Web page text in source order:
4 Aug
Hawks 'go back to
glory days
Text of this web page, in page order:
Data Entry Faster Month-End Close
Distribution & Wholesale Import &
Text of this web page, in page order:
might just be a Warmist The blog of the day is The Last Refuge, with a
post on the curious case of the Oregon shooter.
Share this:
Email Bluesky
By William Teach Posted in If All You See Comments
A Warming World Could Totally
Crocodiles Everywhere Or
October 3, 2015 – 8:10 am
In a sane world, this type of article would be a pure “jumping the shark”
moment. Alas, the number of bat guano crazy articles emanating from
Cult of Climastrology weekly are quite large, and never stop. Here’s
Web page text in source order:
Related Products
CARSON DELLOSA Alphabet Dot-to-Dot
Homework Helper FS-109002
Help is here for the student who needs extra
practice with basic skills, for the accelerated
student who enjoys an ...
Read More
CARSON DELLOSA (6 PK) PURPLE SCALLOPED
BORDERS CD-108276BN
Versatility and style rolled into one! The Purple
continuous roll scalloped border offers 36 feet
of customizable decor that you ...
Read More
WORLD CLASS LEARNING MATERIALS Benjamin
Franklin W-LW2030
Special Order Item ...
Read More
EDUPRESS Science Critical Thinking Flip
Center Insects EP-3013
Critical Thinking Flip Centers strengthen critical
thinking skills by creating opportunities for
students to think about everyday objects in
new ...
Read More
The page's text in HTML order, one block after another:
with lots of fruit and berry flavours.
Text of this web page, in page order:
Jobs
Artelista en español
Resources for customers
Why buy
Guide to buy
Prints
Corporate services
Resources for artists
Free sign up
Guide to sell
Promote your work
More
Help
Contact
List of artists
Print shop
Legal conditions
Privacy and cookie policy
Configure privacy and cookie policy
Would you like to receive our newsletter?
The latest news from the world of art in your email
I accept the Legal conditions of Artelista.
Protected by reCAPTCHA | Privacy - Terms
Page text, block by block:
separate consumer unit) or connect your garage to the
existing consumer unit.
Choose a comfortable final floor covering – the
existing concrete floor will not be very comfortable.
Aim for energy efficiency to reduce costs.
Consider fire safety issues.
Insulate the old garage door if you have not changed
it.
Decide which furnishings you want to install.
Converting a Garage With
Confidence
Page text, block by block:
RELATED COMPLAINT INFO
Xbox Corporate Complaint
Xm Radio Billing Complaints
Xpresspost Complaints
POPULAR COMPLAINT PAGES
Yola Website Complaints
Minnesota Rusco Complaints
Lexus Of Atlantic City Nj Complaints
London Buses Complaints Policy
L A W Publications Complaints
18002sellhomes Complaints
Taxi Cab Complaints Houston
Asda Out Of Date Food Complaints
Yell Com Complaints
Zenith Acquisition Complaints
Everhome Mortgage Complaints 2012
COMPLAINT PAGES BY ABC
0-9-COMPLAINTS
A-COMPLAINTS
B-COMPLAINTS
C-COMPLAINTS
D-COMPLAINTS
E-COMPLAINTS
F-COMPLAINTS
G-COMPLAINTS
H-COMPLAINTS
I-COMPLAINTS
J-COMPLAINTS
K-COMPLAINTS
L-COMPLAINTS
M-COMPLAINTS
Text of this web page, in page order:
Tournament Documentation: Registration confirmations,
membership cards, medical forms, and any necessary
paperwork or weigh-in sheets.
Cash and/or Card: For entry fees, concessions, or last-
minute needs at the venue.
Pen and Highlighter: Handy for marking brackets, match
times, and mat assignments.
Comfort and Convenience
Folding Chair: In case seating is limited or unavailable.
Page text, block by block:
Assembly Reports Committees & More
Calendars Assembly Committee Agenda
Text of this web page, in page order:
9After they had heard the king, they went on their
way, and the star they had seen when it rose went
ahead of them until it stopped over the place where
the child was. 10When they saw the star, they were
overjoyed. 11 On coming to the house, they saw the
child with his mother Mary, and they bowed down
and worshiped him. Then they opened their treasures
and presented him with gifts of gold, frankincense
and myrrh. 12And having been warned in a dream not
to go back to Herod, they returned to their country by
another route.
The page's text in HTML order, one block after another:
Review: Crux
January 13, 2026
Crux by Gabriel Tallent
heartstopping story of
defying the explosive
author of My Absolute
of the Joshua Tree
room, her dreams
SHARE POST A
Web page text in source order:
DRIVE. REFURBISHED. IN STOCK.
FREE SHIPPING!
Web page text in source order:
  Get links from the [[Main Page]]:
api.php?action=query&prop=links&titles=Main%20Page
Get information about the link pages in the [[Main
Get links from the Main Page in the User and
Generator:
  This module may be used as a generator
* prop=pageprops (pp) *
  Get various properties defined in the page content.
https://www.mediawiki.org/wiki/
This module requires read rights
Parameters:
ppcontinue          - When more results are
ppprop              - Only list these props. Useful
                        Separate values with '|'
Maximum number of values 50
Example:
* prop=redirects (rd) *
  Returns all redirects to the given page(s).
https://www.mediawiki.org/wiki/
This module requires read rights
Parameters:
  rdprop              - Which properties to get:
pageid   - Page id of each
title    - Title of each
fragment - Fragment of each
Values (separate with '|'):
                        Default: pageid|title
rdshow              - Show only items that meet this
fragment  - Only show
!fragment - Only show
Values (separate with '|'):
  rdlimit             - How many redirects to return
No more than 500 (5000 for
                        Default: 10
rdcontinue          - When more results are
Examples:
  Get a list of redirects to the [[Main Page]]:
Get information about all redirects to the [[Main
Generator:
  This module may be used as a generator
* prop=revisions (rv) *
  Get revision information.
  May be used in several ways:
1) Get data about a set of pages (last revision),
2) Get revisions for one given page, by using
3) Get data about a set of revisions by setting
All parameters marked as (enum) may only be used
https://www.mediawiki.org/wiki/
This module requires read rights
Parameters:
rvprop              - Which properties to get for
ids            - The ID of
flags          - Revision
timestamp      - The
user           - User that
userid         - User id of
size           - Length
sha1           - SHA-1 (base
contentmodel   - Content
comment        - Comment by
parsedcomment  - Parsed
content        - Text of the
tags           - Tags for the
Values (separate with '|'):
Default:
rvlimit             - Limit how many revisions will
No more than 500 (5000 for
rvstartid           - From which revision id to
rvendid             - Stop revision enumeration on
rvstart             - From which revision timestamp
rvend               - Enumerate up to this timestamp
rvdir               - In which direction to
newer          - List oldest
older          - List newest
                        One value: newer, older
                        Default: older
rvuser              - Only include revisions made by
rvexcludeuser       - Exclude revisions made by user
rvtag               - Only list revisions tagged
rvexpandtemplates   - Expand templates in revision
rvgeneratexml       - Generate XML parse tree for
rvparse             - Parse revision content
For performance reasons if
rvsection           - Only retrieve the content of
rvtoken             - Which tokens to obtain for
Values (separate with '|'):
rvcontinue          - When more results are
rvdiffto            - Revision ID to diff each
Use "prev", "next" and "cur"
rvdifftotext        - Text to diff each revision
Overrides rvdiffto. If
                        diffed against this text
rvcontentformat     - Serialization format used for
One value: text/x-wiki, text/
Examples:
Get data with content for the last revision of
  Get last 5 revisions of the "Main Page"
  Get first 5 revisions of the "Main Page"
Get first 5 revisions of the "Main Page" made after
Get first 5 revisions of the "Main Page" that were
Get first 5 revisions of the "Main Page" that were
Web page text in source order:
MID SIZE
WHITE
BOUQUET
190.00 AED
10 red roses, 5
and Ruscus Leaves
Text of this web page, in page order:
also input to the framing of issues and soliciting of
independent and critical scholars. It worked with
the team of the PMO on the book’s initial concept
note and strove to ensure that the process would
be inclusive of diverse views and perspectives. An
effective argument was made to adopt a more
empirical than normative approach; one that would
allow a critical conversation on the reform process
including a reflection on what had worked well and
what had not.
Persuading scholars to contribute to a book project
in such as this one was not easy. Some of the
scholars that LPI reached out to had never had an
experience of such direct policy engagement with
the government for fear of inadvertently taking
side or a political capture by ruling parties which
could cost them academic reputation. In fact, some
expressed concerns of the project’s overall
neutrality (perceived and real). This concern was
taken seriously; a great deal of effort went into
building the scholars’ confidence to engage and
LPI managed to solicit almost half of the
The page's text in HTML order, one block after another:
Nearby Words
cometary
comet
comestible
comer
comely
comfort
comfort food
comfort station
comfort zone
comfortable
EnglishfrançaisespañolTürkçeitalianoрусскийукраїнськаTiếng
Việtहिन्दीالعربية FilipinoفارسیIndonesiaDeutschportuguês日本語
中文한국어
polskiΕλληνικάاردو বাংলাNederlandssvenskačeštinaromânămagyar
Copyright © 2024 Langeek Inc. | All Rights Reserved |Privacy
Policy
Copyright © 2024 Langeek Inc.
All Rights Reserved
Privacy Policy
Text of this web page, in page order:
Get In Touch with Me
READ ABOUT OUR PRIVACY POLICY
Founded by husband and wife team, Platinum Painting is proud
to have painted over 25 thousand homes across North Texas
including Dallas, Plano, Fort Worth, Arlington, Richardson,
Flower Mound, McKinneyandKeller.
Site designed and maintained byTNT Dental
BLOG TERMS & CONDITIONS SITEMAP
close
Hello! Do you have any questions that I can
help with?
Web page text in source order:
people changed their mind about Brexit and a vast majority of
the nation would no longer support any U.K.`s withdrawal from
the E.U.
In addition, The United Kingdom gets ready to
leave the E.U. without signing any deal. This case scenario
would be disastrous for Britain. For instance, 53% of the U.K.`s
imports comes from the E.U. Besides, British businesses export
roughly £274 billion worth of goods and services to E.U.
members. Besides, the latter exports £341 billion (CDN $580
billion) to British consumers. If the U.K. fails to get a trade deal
■ ■ ■
**YOUR ASSIGNMENT**
Word for word, restate the lines of the listing above starting at the line with "Get revision information." and ending at the line with "Text of the", and nothing outside them.

**WRITTEN REPLY**
  Get revision information.
  May be used in several ways:
1) Get data about a set of pages (last revision),
2) Get revisions for one given page, by using
3) Get data about a set of revisions by setting
All parameters marked as (enum) may only be used
https://www.mediawiki.org/wiki/
This module requires read rights
Parameters:
rvprop              - Which properties to get for
ids            - The ID of
flags          - Revision
timestamp      - The
user           - User that
userid         - User id of
size           - Length
sha1           - SHA-1 (base
contentmodel   - Content
comment        - Comment by
parsedcomment  - Parsed
content        - Text of the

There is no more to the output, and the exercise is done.